(YOUR INSTRUCTIONS) Return each line exactly, beginning with the one that has "Page text, block" and finishing with the final line of the material. Drop any pictures.

-- SUPPLIED MATERIAL follows --

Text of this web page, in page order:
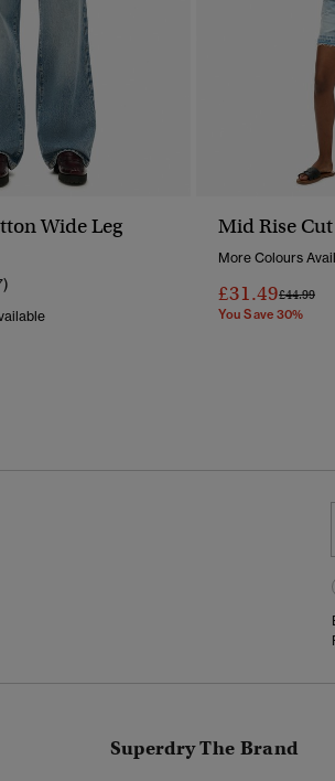
Wide Leg Mid Rise
More Colours
£31.49Price
£44.99To
You Save 30%
Superdry The Brand
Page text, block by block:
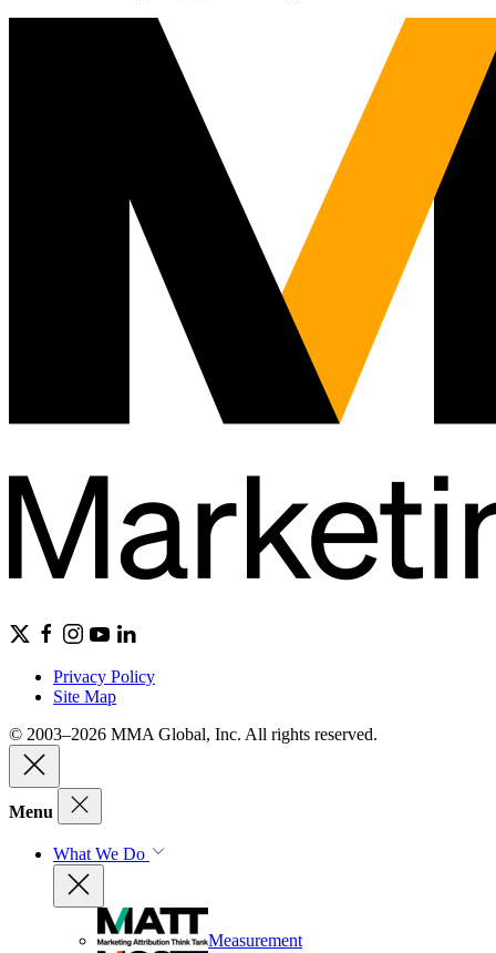
Privacy Policy
Site Map
© 2003–2026 MMA Global, Inc. All rights reserved.
Menu
What We Do
Measurement
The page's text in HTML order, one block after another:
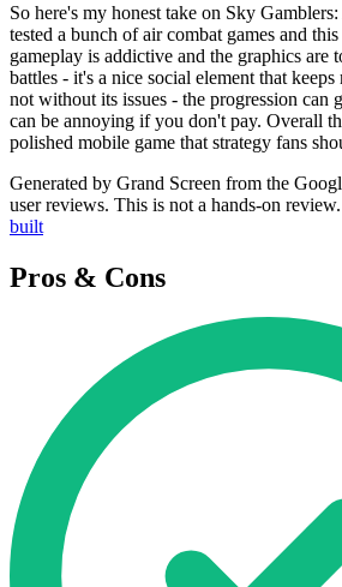
So here's my honest take on Sky
tested a bunch of air combat games and
gameplay is addictive and the graphics are
battles - it's a nice social element that
not without its issues - the progression can
can be annoying if you don't pay. Overall
polished mobile game that strategy fans
Generated by Grand Screen from the
user reviews. This is not a hands-on review.
built
Pros & Cons
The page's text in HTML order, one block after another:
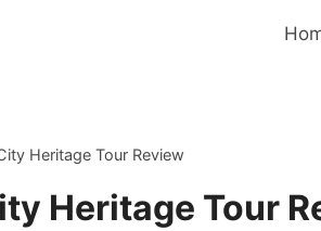
Heritage Tour Review
Heritage Tour

-- SUPPLIED MATERIAL concluded --

(FINISHED EXERCISE)
Page text, block by block:
Privacy Policy
Site Map
© 2003–2026 MMA Global, Inc. All rights reserved.
Menu
What We Do
Measurement
The page's text in HTML order, one block after another:
So here's my honest take on Sky
tested a bunch of air combat games and
gameplay is addictive and the graphics are
battles - it's a nice social element that
not without its issues - the progression can
can be annoying if you don't pay. Overall
polished mobile game that strategy fans
Generated by Grand Screen from the
user reviews. This is not a hands-on review.
built
Pros & Cons
The page's text in HTML order, one block after another:
Heritage Tour Review
Heritage Tour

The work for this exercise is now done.